Психометраж (Мухачёв) - страница 21

Есть притча.

Вытащил старик из горящего леса ядовитую змею. Спасённая змея, отойдя от шока, тут же укусила старика. Тот, умирая, воскликнул: «За что ты жалишь меня, ведь я тебя спас!» «Ты забыл старик, - ответила она, - я – змея».

Здесь змеи почти все. Они жалят протянутые к ним руки помощи, но не их в том вина. Такова уж тут сама природа змеиного мира.

Предательство тут выгодно всем. Операм, что борются с любой попыткой самоорганизации зеков. Самим зекам, что спешат домой по условно-досрочному или просто хотят сытнее кушать. Когда донос – норма, то и змеиное жало лишь инструмент выживания.

И всё же быть равнодушным к очередному удару под дых сложно. Сколько раз мне ещё нужно быть ужаленным, чтобы наконец-то понять – это не они предают, это я обманываюсь. Оказывая помощь, не стоит ожидать взаимности - тем самым избежишь разочарований. И это ещё один важный урок, преподанный мне тюрьмой.

Бывало, я решался вылезти из своей скорлупы, словно неосторожная улитка, дружелюбно улыбаясь встречному ботинку. Но бездушная подошва – хрясь! По улитке хрясь! И вера в людей снова и снова разлеталась брызгами на долгие дни вперёд.


Вера слепа, а вера в людей еще и глупа. Даже родной и близкий человек, спустя десятилетия совместной жизни не может быть до конца познан и потому способен удивлять неожиданностями. Что же тогда говорить о случайных встречах? Нельзя, нельзя и ещё раз нельзя ожидать благодарности на проявление доброты и заботы.

Глупым, но добрым улиткам следует учиться любить не кого-то конкретно, а как солнце, греть своей добротой всех без разбора. Кто хочет - грейся, кто не желает - прячьтесь по норам. Солнце не требует ответных действий, не рассчитывает на взаимность и потому не привязывается к тем, кого согревает.

Спустя почти десять лет приключений в параллельном мире я понимаю, что из важнейшего, чему меня научила тюрьма —  умение легко расставаться, как с вещами, так и людьми. Это не разгильдяйство и не равнодушие, не цинизм и не поверхностность, не ветреность и, конечно же, не эгоизм. Это арестантская мудрость.

Любой шмон – это изъятие, возможно вообще всего.

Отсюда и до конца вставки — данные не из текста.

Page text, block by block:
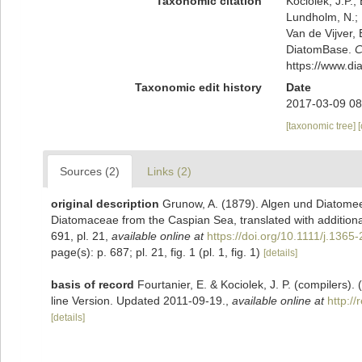
Lundholm, N.;
Van de Vijver,
DiatomBase.
https://
Taxonomic edit history
Date
2017-03-09
[taxonomic tree]
Sources (2) Links (2)
original description Grunow, A. (1879). Algen und
Diatomaceae from the Caspian Sea, translated with
691, pl. 21
available online at https://doi.org/10.1111/
page(s): p. 687; pl. 21, fig. 1 (pl. 1, fig. 1) [details]
basis of record Fourtanier, E. & Kociolek, J. P.
line Version. Updated 2011-09-19.
available online at http://
[details]

Жизнь приобретает особенную лёгкость в ту минуту, когда терять уже нечего. Ценным становится даже брусок вонючего мыла или горбушка от вчерашней пайки. «Как пришло, так и ушло» - поёт сердце после очередного налёта.

Так же и с людьми.

Тюрьмы и транзитные централы, автозаки и «Столыпины», карцера и лагерные бараки – десятки попутчиков знакомятся и прощаются, бывает, ежедневно. Сближаешься с теми, с кем делишься хлебом, за них цепляется сердце. Общая беда нередко сводит до крепкого товарищества, без внимания на возраст, образование и национальность. Но когда приходится с ними прощаться, то по сердцу всегда будто бы тянут колючую проволоку.